Making a sudden U-turn to check out a new taquería stand setting up shop in your neighborhood is one of the most exhilarating moments in L.A.’s Taco Life. It can go both ways real quick: The taco will either be a delicious game-changer for all your future booze-filled late nights, or just OK, the thrill of the discovery too fleeting.
At the month-old taqueria “Tacos Lionel,” on the corner of Clark and Atherton in Eastside Long Beach, it is 1000% the former.
Long Beach’s taco galaxy holds its own in the greater taco universe of Los Angeles county. Sitting on top is probably Barrio Cantina’s costilla asada taco, followed closely by TacoMasa’s flame-kissed charred adobada, while longtime locals swear by El Sauz’s ultra-crispy tripitas, which are undoubtedly the best thing to eat past midnight. There are even daytime tacos al vapor at El Bukanas and a contender for the best taco gobernador in L.A. at Mariscos Garage.
But the one taco niche still in need of fulfillment was a good Mixe-powered al pastor (Mixe being the Indigenous people of Oaxaca’s northeast Sierra Mixe region, who have shaped L.A.’s respected al pastor culture). In the past, Pancho’s Taco Truck on Anaheim Boulevard was an acceptable contender.
The characteristics of this Mixe-style taco are paper-thin slices of potently seasoned pork shaved right from the trompo, just like at other Mixe-powered institutions including Leo’s Tacos, Tacos Tamix, and Taquería Juquilita.
The Mixe-style adobo usually has a higher amount of vinegar and dried chiles that reflects Oaxaca’s similar use of these flavors in their famed chorizo. The Mixe-powered al pastor taquería playbook usually also includes supplementary options of excellent, fatty cabeza (steamed beef head) and decent mesquite-grilled asada.
All these taco standards are honored at Tacos Lionel.
The founding taquero, 29-year-old Lionel Perez, learned his taco craft while working in Pachuca, Hidalgo. He arrived in Los Angeles seven years ago, where he continued his trade. He worked at a taco stand in Anaheim before branching off and opening his own stand on this sleepy corner of Long Beach. Perez is originally from Tamazulapam del Espíritu Santo, a small mountain village Oaxaca's Indigenous Mixe region. He communicates with his staff using the Mixe language.
What immediately stands out from Tacos Lionel is its L.A.-street stand aesthetic.

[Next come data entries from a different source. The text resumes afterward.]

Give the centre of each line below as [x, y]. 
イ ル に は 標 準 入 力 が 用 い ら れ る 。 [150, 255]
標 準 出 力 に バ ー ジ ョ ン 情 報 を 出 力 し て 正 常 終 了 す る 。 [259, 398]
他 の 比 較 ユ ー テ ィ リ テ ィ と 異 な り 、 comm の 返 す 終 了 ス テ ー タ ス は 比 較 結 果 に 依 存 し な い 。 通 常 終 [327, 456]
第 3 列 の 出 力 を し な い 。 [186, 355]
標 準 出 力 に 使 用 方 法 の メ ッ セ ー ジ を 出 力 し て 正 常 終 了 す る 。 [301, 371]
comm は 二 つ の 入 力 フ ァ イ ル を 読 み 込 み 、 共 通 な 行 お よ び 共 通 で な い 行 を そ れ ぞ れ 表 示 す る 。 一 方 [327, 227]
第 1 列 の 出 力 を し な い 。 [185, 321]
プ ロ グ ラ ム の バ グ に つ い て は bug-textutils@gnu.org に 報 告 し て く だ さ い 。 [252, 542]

The generator buzzing, the thunderous and ominous tempo of Oaxaca’s regional fandango music bumping from a speaker, the GYO (grab your own) salsas, the vitrolero (jugs) full of aguas frescas, the onions caramelized in the combined drippings of all the meats, the hastily sliced juicy cucumbers and peppery radishes, the smoke from the mesquite used to make the asada—these are “street tacos,” as some people like to call them, that are textbook-perfect.
After just a month of serving tacos, six days a week (Lionel is closed on Mondays), they already have their regulars, mostly consisting of families going out to eat from the suburbs a block away, nurses from the nearby VA Hospital stopping on their way home from work, and slowly, more of Long Beach’s taco-obsessed as word spreads
Despite their much-needed taco service to the community, Lionel tells L.A. TACO they have already dealt with two incidents:
In their second week, an older man walking a dog shouted at them to leave his neighborhood before kicking over their grill that was filled with hot coals. Lionel’s customers intervened and called LBPD, and the man has not returned.

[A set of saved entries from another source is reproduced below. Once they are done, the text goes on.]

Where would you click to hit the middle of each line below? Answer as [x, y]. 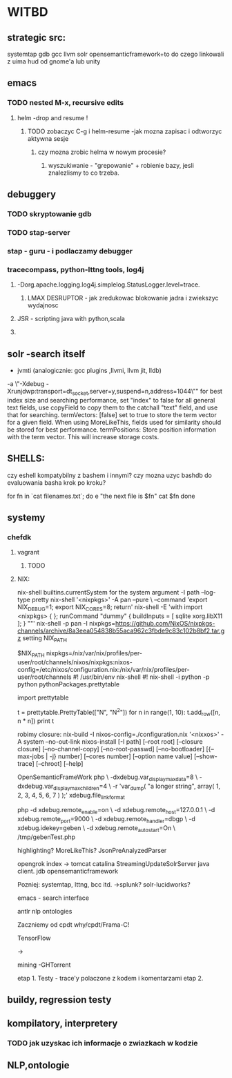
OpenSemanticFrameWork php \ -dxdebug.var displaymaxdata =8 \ [107, 778]
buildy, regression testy [59, 1000]
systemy [26, 518]
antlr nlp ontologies [45, 911]
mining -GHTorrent [44, 965]
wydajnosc [43, 305]
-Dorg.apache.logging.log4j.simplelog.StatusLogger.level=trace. [108, 285]
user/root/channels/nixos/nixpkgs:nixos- [75, 662]
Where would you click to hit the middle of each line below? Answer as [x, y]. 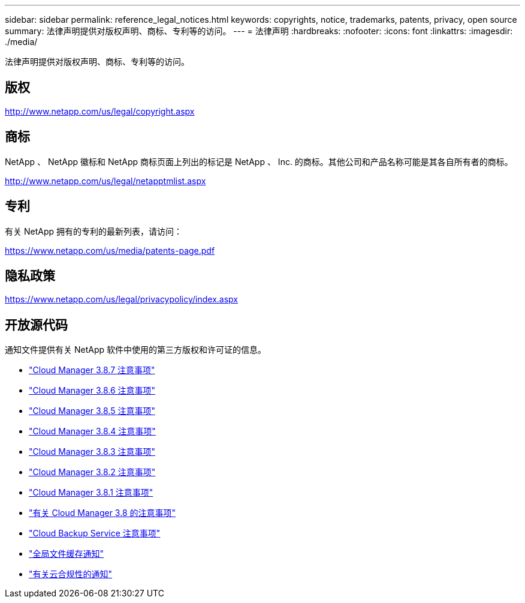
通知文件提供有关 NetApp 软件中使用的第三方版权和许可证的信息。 [135, 350]
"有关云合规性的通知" [71, 574]
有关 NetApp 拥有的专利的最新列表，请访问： [93, 231]
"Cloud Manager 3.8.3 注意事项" [92, 452]
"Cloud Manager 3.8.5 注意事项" [92, 411]
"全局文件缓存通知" [67, 554]
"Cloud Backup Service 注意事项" [95, 533]
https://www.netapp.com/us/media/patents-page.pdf [110, 250]

Then, just last week, an owner from a nearby non-taco brick and mortar business also confronted Lionel, accusing him of “stealing his customers,” despite Lionel’s conscious opening only once the nearby strip mall’s restaurants are closed.
Nonetheless, Lionel always returns the next day, ready to serve tacos to greater numbers of Long Beach residents caught by the flaming new trompo on the block before deciding to make that same fateful U-turn and give “Tacos Lionel” a shot.
Tacos Lionel, E. Atherton Street and Clark Avenue. Closed Mondays. Open 5 PM to midnight on weekdays and 5 PM to 1 AM on Friday and Saturday. Closest transit lines and stop: Long Beach Transit Lines 91, 121, and 173 - "Atherton/Clark."